Fazia frio naquele dia de dezembro de 1513, e flocos de neve começaram a cair sobre o Palazzo Vecchio. Maior frio lhe ia na alma de Machiavegli. Sua idade já estava avançada para a época, e embora não fosse fator impeditivo, sempre ficara o fato de ter sido preso por duas vezes, pago pesado tributo como multa, torturado. Isso era imperdoável, sinal de que se tinha afastado do equilíbrio do poder, da compostura, da avaliação política, e sinal pior ainda, que não teve amigos para o livrarem daquele pesadelo.

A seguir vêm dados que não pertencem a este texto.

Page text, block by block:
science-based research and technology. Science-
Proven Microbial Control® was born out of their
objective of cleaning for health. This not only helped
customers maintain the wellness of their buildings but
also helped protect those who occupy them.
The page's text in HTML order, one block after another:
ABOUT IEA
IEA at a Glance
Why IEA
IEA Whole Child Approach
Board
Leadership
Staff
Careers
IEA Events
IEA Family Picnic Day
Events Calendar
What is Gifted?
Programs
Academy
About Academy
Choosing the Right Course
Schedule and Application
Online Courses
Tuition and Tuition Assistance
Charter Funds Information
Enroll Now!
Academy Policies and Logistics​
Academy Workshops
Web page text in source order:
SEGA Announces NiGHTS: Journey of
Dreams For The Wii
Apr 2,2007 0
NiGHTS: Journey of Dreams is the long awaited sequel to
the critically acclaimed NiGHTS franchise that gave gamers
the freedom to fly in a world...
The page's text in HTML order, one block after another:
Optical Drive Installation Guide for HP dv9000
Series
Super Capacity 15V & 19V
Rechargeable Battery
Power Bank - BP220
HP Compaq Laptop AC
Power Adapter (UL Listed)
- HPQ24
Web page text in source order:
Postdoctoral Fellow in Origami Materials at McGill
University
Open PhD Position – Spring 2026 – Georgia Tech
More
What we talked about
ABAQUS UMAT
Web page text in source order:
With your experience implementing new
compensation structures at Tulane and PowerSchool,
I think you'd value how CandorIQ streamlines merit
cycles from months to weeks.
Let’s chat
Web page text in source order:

Foi neste estado de espírito que Nicholo Maquiavegli subiu as escadas do palácio, e ainda mais se abateu ao olhar os guardas que já lhe tinham feito as saudações quando era secretario da segunda secretaria e o haviam recebido em suas viagens de negociação política a França, a Veneza, ao Papa e aos demais estados italianos.

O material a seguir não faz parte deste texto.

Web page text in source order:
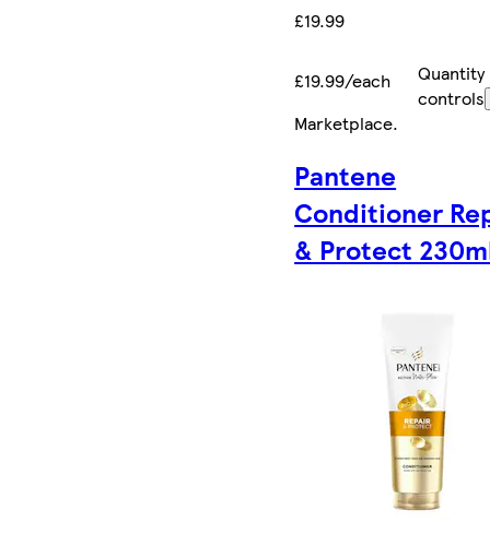
£19.99
£19.99/each
Quantity
controls
Marketplace.
Pantene
Conditioner
& Protect
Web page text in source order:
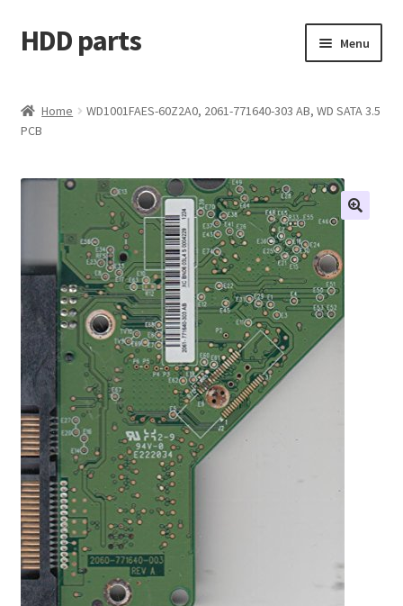
Skip
to
Skip
to
HDD parts Menu
Contact us
Account
My orders
Home
WD1001FAES-60Z2A0, 2061-771640-303 AB, WD SATA 3.5
PCB
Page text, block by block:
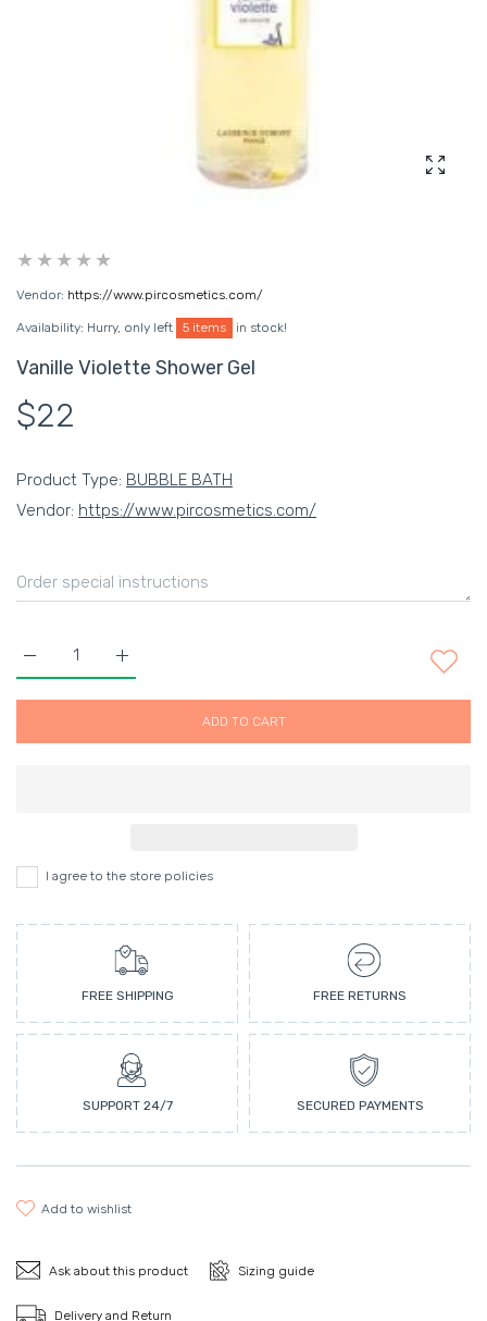
Vendor: https://www.pircosmetics.com/
Availability: Hurry, only left 5 items in stock!
Vanille Violette Shower Gel
$22
Product Type: BUBBLE BATH
Vendor: https://www.pircosmetics.com/
Increase quantity for Vanille Violette Shower
Increase quantity for Vanille Violette Shower Gel Default Title
ADD TO CART
I agree to the store policies
FREE SHIPPING FREE RETURNS
SUPPORT 24/7 SECURED PAYMENTS
add to wishlist
Ask about this product Sizing guide
Delivery and Return

Mas tinha que subir as escadarias e entregar o livro olhando o príncipe nos olhos. Afinal, até que a entrevista terminasse, a esperança da sorte era a última coisa a desconsiderar, mas isso só aconteceria no leito de morte se viesse a ter um. Provavelmente seria enterrado sem pompa nem circunstância. As sociedades nunca se lembram do passado, preocupadas que estão no presente com o seu futuro.
Rui Rodrigues
PS –
- Machiavegli nunca mais retornou à política. Machiavegli teimara sempre em não aprender uma coisa fundamental: O político sempre deseja os melhores conselheiros, mas não são estes que decidem, sob pena de ele mesmo, o político, perder o poder. Assim, quando o político decide, depois de ouvir algumas opiniões de conselheiros, a solução geralmente é híbrida de todos eles. É o político que, mal ou bem, manda. Quando acerta, o mérito é de todos, incluindo os conselheiros; Quando erra jura que foi mal aconselhado. Aparentemente os políticos divertem-se em plena luz do dia, maquinam na penumbra do amanhecer ou entardecer, e vingam-se à noite.
- Depois da ida a Palácio, Machiavegli viveu no ostracismo até 1520 em sua casa em Sant'Andrea em Percussina, Florença. Lá produziu muitas obras, incluindo “ A Madrágora”, uma famosa peça de teatro. Com a morte do príncipe Lorenzo, Júlio de Médici que mais tarde se tornaria Papa, assumiu o poder em Florença. Mais benévolo que Lorenzo ou o Papa anterior, contratou Machiavegli para escrever uma “História de Florença”. Faleceu em 21 de junho de 1527 aos 58 anos.
[1] Nomes próprios deveriam ser intraduzíveis. A assinatura de Nicholo Machiavegli não deixa duvidas quanto à verdadeira grafia de seu nome.